Think You’ll Ace That Test? Think Again. Then Start Studying

Standardized Test with a broken yellow pencil

We hold many beliefs about memory—for instance, if you study more, you learn more. We are also constantly making judgments about particular instances of learning and remembering—I’ll never forget this party! That was easy to understand. I’ll ace it on the test.

But do beliefs influence judgments, and how do judgments affect memory performance? “There’s a disconnect among beliefs, judgments, and actual memory,” says Williams College psychologist Nate Kornell. Ask people to predict how or what they will learn and “in many situations, they do a breathtakingly bad job.”

Why? A new study by Kornell—with Matthew G. Rhodes of Colorado State University, Alan D. Castel of University of California/Los Angeles, and Sarah K. Tauber of Kent State University—posits that we make predictions about memory based on how we feel while we’re encountering the information to be learned, and that can lead us astray. The study will be published in Psychological Science, a journal of the Association for Psychological Science.

The researchers conducted three experiments, each with about 80 participants from teenagers to senior citizens. To test the relationships between “metamemory”—or beliefs and judgments about memory—and performance, they looked at two factors: the ease of processing information and the promise of future study opportunities.

The participants were serially shown words in large or small fonts and asked to predict how well they’d remember each. In one iteration of the experiment, they knew they’d have either one more chance or none to study the words; in another, three more chances or none. Afterwards, they were tested on their memory of the words.
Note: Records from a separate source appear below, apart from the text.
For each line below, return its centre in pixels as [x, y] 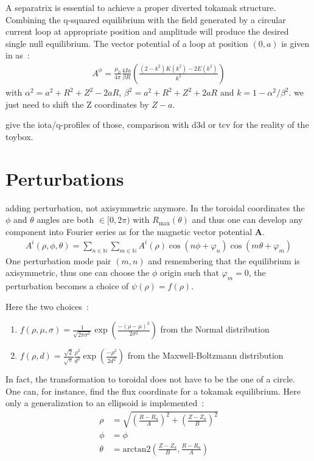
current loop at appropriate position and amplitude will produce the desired [147, 31]
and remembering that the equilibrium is [224, 260]
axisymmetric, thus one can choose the [78, 273]
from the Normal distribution [215, 329]
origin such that [189, 273]
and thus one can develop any [247, 220]
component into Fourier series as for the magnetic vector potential [129, 231]
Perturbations [65, 178]
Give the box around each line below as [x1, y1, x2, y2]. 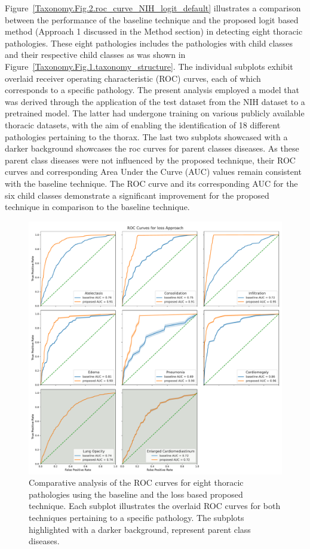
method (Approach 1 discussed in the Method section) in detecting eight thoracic [5, 25, 303, 38]
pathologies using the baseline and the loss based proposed [29, 488, 243, 500]
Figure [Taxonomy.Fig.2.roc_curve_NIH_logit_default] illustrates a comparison [5, 2, 301, 14]
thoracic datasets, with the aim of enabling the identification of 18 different [5, 118, 281, 131]
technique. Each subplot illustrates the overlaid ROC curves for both [29, 499, 281, 512]
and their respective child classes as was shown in [5, 48, 186, 61]
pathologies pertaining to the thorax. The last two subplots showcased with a [5, 130, 288, 143]
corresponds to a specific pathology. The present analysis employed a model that [5, 84, 299, 96]
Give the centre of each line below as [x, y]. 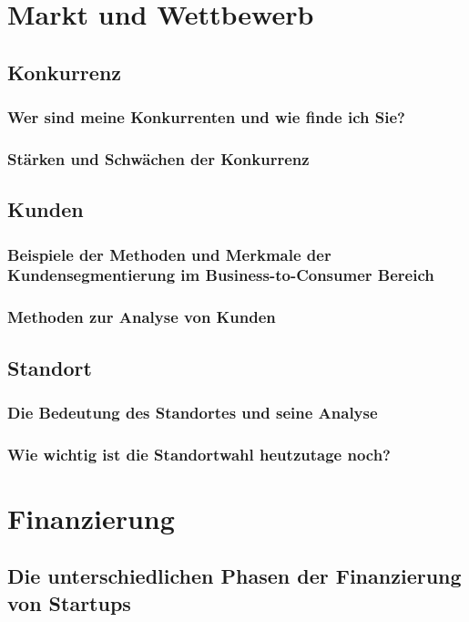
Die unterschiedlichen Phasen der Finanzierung [234, 576]
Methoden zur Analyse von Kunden [142, 317]
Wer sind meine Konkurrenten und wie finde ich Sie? [206, 117]
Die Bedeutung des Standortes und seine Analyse [193, 412]
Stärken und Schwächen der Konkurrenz [158, 158]
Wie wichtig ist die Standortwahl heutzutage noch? [199, 454]
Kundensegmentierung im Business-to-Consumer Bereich [221, 275]
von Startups [69, 602]
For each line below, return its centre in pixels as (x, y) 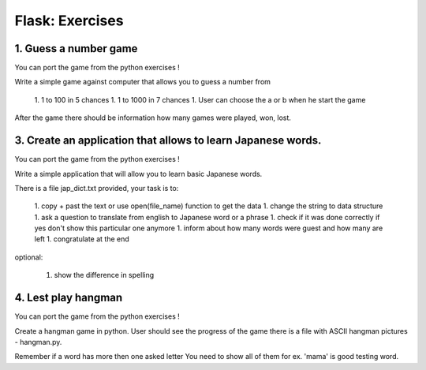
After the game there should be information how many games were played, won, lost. (153, 118)
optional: (29, 257)
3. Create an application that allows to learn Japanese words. (168, 141)
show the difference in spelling (104, 275)
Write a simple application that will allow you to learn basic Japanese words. (138, 174)
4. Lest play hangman (69, 298)
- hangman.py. (38, 342)
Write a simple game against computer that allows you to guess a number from (143, 82)
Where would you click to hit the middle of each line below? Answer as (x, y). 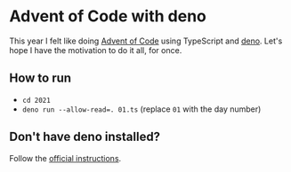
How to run (40, 78)
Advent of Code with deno (108, 16)
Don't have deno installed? (85, 137)
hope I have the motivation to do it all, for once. (96, 50)
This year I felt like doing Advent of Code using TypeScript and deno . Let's (146, 41)
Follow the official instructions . (65, 158)
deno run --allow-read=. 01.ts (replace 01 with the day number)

As expected, font size affected judgment but not memory. Because the larger fonts felt more fluently processed, participants thought they’d be easier to remember. But they weren’t. The number of study opportunities did affect memory—and the more repetitions, the better the performance. Participants predicted this would be so, but significantly underestimated the improvement additional study would yield. Belief affected judgment, but not much.

In a third experiment, participants were asked questions estimating the influence of font size and study on their learning. They still thought, incorrectly, that font size made a difference. But they were 10 times more sensitive to the number of study trials than in the earlier experiments. This time, they based their answers on their beliefs, not their immediate experiences and judgments.

What fools us? First, “automatic processing”: “If something is easy to process, you assume you will remember it well,” says Kornell. Second, there’s the “stability bias”: “People act as though their memories will remain the same in the future as they are right now.” Wrong again.

Actually, “effortful processing” leads to more stable learning. And “the way we encode information is not based on ease; it’s based on meaning.” We remember what is meaningful to us.

It’s unlikely we’ll start checking our judgments every time we make one, says Kornell: “That’s too slow.” So we’ll just have to study more than we think we have to. And to preserve memories, we’d be wise to keep a journal.